I dati confermano il profilo rischio-beneficio positivo del medicinale  anticoagulante, ma sono necessarie modifiche alle informazioni del prodotto per fornire indicazioni più chiare.

L'Ema ha raccomandato di aggiornare le informazioni del faramco anticoagulante dabigatran, al fine di dare indicazioni più chiare ai medici e ai pazienti su come ridurre e gestire il rischio di sanguinamento. Il sanguinamento è una ben nota complicanza di tutti i farmaci anticoagulanti e dabigatran è stato quindi tenuto sotto stretta sorveglianza dal Comitato per i Prodotti Medicinali per Uso Umano (CHMP) dell’Agenzia Europea per i Medicinali (EMA) fin dalla sua autorizzazione iniziale.

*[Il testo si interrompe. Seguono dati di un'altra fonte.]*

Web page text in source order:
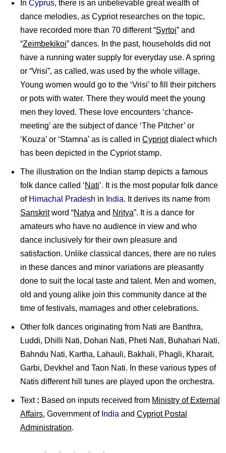
In Cyprus, there is an unbelievable great wealth of
dance melodies, as Cypriot researches on the topic,
have recorded more than 70 different “Syrtoi” and
“Zeimbekikoi” dances. In the past, households did not
have a running water supply for everyday use. A spring
or “Vrisi”, as called, was used by the whole village.
Young women would go to the ‘Vrisi’ to fill their pitchers
or pots with water. There they would meet the young
men they loved. These love encounters ‘chance-
meeting’ are the subject of dance ‘The Pitcher’ or
‘Kouza’ or ‘Stamna’ as is called in Cypriotdialect which
has been depicted in the Cypriot stamp.
The illustration on the Indian stamp depicts a famous
folk dance called ‘Nati’. It is the most popular folk dance
of Himachal Pradesh in India. It derives its name from
Sanskritword “Natya and Nritya”. It is a dance for
amateurs who have no audience in view and who
dance inclusively for their own pleasure and
satisfaction. Unlike classical dances, there are no rules
in these dances and minor variations are pleasantly
done to suit the local taste and talent. Men and women,
old and young alike join this community dance at the
time of festivals, marriages and other celebrations.
Other folk dances originating from Nati are Banthra,
Luddi, Dhilli Nati, Dohari Nati, Pheti Nati, Buhahari Nati,
Bahndu Nati, Kartha, Lahauli, Bakhali, Phagli, Kharait,
Garbi, Devkhel and Taon Nati. In these various types of
Natis different hill tunes are played upon the orchestra.
Text : Based on inputs received from Ministry of External
Affairs, Government of India and Cypriot Postal
Administration.
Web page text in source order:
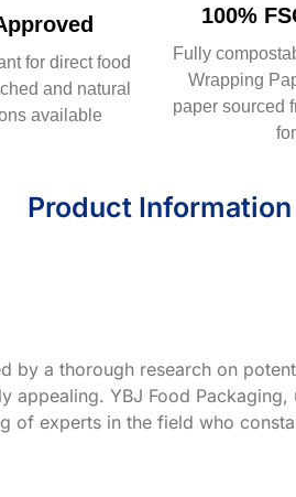
for direct food
and natural
available
100%
Fully
Wrapping
paper sourced
Product Information
by a thorough research on
appealing. YBJ Food
of experts in the field who
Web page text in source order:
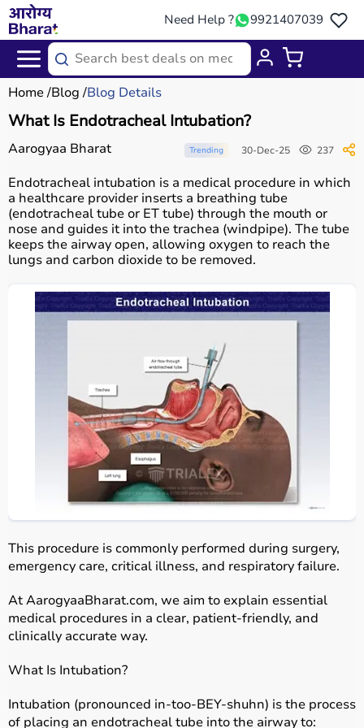
Need Help ? 9921407039
Home Blog Blog Details
What Is Endotracheal Intubation?
Aarogyaa Bharat Trending 30-Dec-25 237
Endotracheal intubation is a medical procedure in which
a healthcare provider inserts a breathing tube
(endotracheal tube or ET tube) through the mouth or
nose and guides it into the trachea (windpipe). The tube
keeps the airway open, allowing oxygen to reach the
lungs and carbon dioxide to be removed.
This procedure is commonly performed during surgery,
emergency care, critical illness, and respiratory failure.
At AarogyaaBharat.com, we aim to explain essential
medical procedures in a clear, patient-friendly, and
clinically accurate way.
What Is Intubation?
Intubation (pronounced in-too-BEY-shuhn) is the process
of placing an endotracheal tube into the airway to:
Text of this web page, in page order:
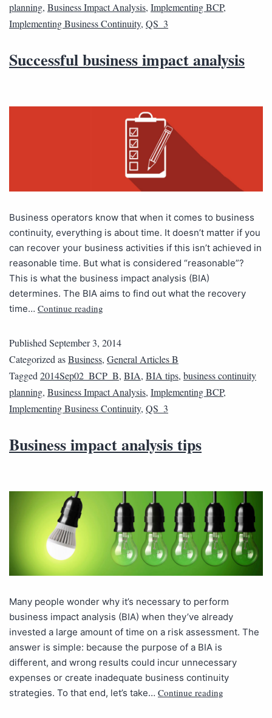
planning, Business Impact Analysis, Implementing BCP,
Implementing Business Continuity, QS_3
Successful business impact analysis
Business operators know that when it comes to business
continuity, everything is about time. It doesn’t matter if you
can recover your business activities if this isn’t achieved in
reasonable time. But what is considered “reasonable”?
This is what the business impact analysis (BIA)
determines. The BIA aims to find out what the recovery
time… Continue reading
Published September 3, 2014
Categorized asBusiness, General Articles B
Tagged 2014Sep02_BCP_B, BIA, BIA tips, business continuity
planning, Business Impact Analysis, Implementing BCP,
Implementing Business Continuity, QS_3
Business impact analysis tips
Many people wonder why it’s necessary to perform
business impact analysis (BIA) when they’ve already
invested a large amount of time on a risk assessment. The
answer is simple: because the purpose of a BIA is
different, and wrong results could incur unnecessary
expenses or create inadequate business continuity
strategies. To that end, let’s take… Continue reading

Dabigatran è un anticoagulante (un farmaco che impedisce la coagulazione del sangue). Viene prescritto agli adulti sottoposti ad interventi di sostituzione dell'anca o del ginocchio per prevenire eventi tromboembolici venosi ed anche ai pazienti con fibrillazione atriale non-valvolare per prevenire ictus ed embolia sistemica.

La raccomandazione del CHMP di aggiornare le informazioni sul prodotto consegue alla valutazione di tutti i dati disponibili, inclusi i dati di sorveglianza post-marketing, su dabigatran e il rischio di emorragie gravi o fatali. Il Comitato ha rilevato che la frequenza con cui avvengono sanguinamenti fatali con dabigatran rilevata da dati post-marketing è stata significativamente inferiore rispetto a quella osservata negli studi clinici che hanno supportato l'autorizzazione del medicinale, ma ritiene che questo aspetto deve comunque essere tenuto sotto stretta sorveglianza.

Sulla base delle evidenze disponibili, il CHMP ha concluso che i benefici di dabigatran continuano a superare i suoi rischi e che rimane un'importante alternativa ad altri agenti fluidificanti del sangue.

Tuttavia, le raccomandazioni a medici e pazienti dovrebbero essere aggiornate e rafforzate allo scopo di fornire indicazioni più chiare sul miglior uso del medicinale. Ciò include indicazioni più specifiche su quando Dabigatran non deve essere utilizzato così come consigli su come gestire i pazienti e invertire l'effetto anticoagulante di dabigatran se si verifica una emorragia.

I pazienti che stanno assumendo Dabigatran, o qualsiasi altro anticoagulante, devono essere consapevoli che sono esposti ad un aumentato rischio di sanguinamento. Se durante il trattamento cadono o si feriscono, soprattutto se colpiscono la testa, devono richiedere cure mediche urgenti.

L'Agenzia Europea per i Medicinali ha realizzato un documento di domande e risposte per i pazienti e per gli operatori sanitari che fornisce informazioni più dettagliate sulle raccomandazioni del Comitato per i Prodotti Medicinali per Uso Umano (CHMP).

Una decisione della Commissione Europea su questa opinione sarà rilasciata nei tempi dovuti.